Rio Grande
- Industry: Jewelry
- Founded: 1944; 82 years ago
- Founder: Saul Bell
- Owner: Berkshire Hathaway (since 2013)

= Rio Grande (company) =

Jewelry-making supply company

Rio Grande is a jewelry-making equipment, tools and supplies company located in Albuquerque, New Mexico. Founded in 1944 by jeweler Saul Bell, the company is run by Arien Gessner (CEO).

Rio Grande, a Berkshire Hathaway Company since 2013, offers jewelry-making supplies. While specializing in silver findings and fabrication materials, the company also provides metalsmithing tools and equipment, jewelry displays and packaging products, jewelry workbenches, casting machines and kilns, soldering and welding torches, gemstones, diamonds, and bead stringing materials. They also supply craft artisans who work in enamels and resins as well as copper and bronze metal clay (COPPRclay and BRONZclay) and silver and gold Precious Metal Clays (PMC). The company annually produces at least two product catalogs, specifically its Gems & Findings and Tools & Equipment books.

The Rio Grande facility includes a large manufacturing area where many sterling silver and other precious metal findings, like jewelry chain, jump rings and split rings, clasps are produced both by fabrication and by casting methods. Since 2010, the entire facility has been solar-powered from nearly five acres of solar panels installed on the property. At the time of construction, the solar array was the largest solar photovoltaic installation in New Mexico with an expected annual output of 1.6 million kilowatt hours of electricity. Rio Grande regularly host jewelry making classes and workshop series for both professional and inexperienced artisans.

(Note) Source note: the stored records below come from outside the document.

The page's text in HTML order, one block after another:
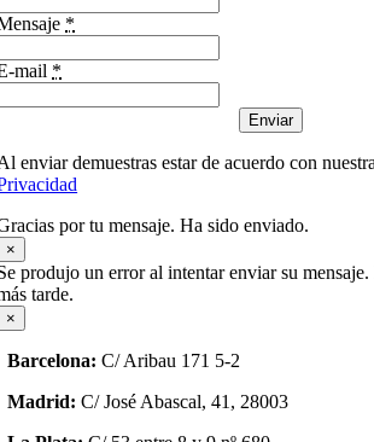
*
mail *
Enviar
enviar demuestras estar de acuerdo con
por tu mensaje. Ha sido enviado.
×
produjo un error al intentar enviar su
tarde.
×
Barcelona: C/ Aribau 171 5-2
Madrid: C/ José Abascal, 41, 28003
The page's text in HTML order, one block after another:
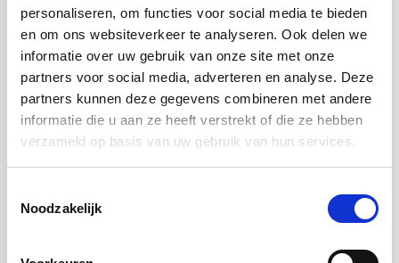
personaliseren, om functies voor social media te bieden
en om ons websiteverkeer te analyseren. Ook delen we
informatie over uw gebruik van onze site met onze
partners voor social media, adverteren en analyse. Deze
partners kunnen deze gegevens combineren met andere
informatie die u aan ze heeft verstrekt of die ze hebben
verzameld op basis van uw gebruik van hun services.
Noodzakelijk
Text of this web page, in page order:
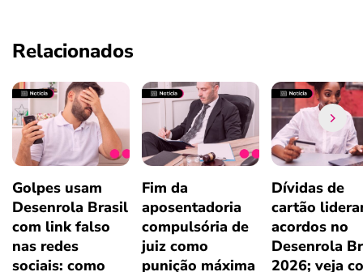
Relacionados
Golpes usam
Desenrola Brasil
com link falso
nas redes
sociais: como
Fim da
aposentadoria
compulsória de
juiz como
punição máxima
Dívidas de
cartão
acordos no
Desenrola
2026; veja
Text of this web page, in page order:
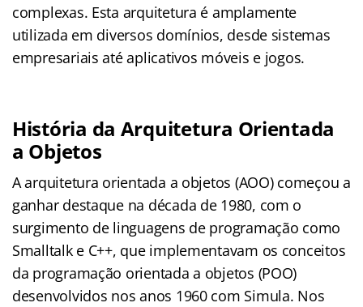
complexas. Esta arquitetura é amplamente
utilizada em diversos domínios, desde sistemas
empresariais até aplicativos móveis e jogos.
História da Arquitetura Orientada
a Objetos
A arquitetura orientada a objetos (AOO) começou a
ganhar destaque na década de 1980, com o
surgimento de linguagens de programação como
Smalltalk e C++, que implementavam os conceitos
da programação orientada a objetos (POO)
desenvolvidos nos anos 1960 com Simula. Nos
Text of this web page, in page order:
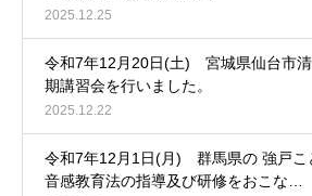
2025.12.25
令和7年12月20日(土) 宮城県仙台市
期講習会を行いました。
2025.12.22
令和7年12月1日(月) 群馬県の 強戸こ
音感教育法の指導及び研修をおこな…
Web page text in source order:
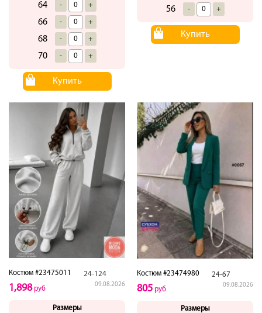
64 - +
66 - +
68 - +
70 - +
Купить
56 - +
Купить
Костюм #23475011 24-124
09.08.2026
1,898руб
Размеры
Костюм #23474980 24-67
09.08.2026
805 руб
Размеры
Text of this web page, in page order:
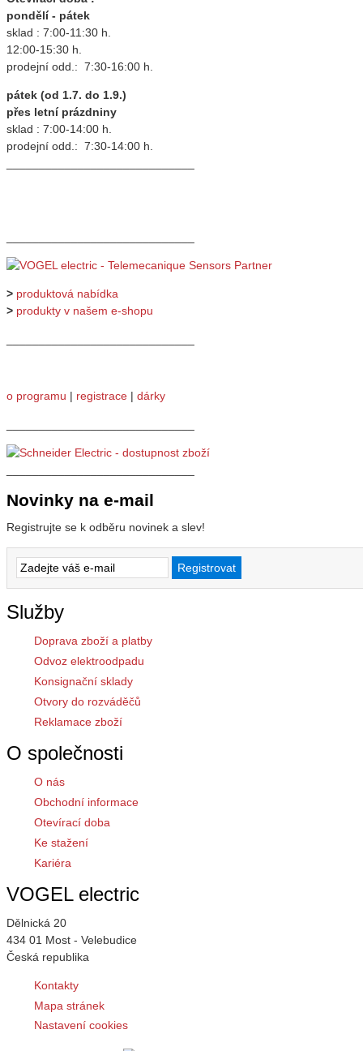
pondělí - pátek
sklad : 7:00-11:30 h.
12:00-15:30 h.
prodejní odd.: 7:30-16:00 h.
pátek (od 1.7. do 1.9.)
přes letní prázdniny
sklad : 7:00-14:00 h.
prodejní odd.: 7:30-14:00 h.
> produktová nabídka
> produkty v našem e-shopu
o programu | registrace | dárky
Novinky na e-mail
Registrujte se k odběru novinek a slev!
Služby
Doprava zboží a platby
Odvoz elektroodpadu
Konsignační sklady
Otvory do rozváděčů
Reklamace zboží
O společnosti
O nás
Obchodní informace
Otevírací doba
Ke stažení
Kariéra
VOGEL electric
Dělnická 20
434 01 Most - Velebudice
Česká republika
Kontakty
Mapa stránek
Nastavení cookies

Rio Grande is principle-based (guided by 15 overarching principles) rather than rule-based. Employees are encouraged to take an active role in the company's success through its participative management structure. The participative management concept is supposed to encourage the formation of small groups (teams) of employees organized by their functions roles to execute necessary business tasks and resolve specific challenges as they arise around the company. This style of management sprang, in part, from study of the Japanese quality circle movement and strategies from Toyota Production Systems' "Lean Manufacturing" approach.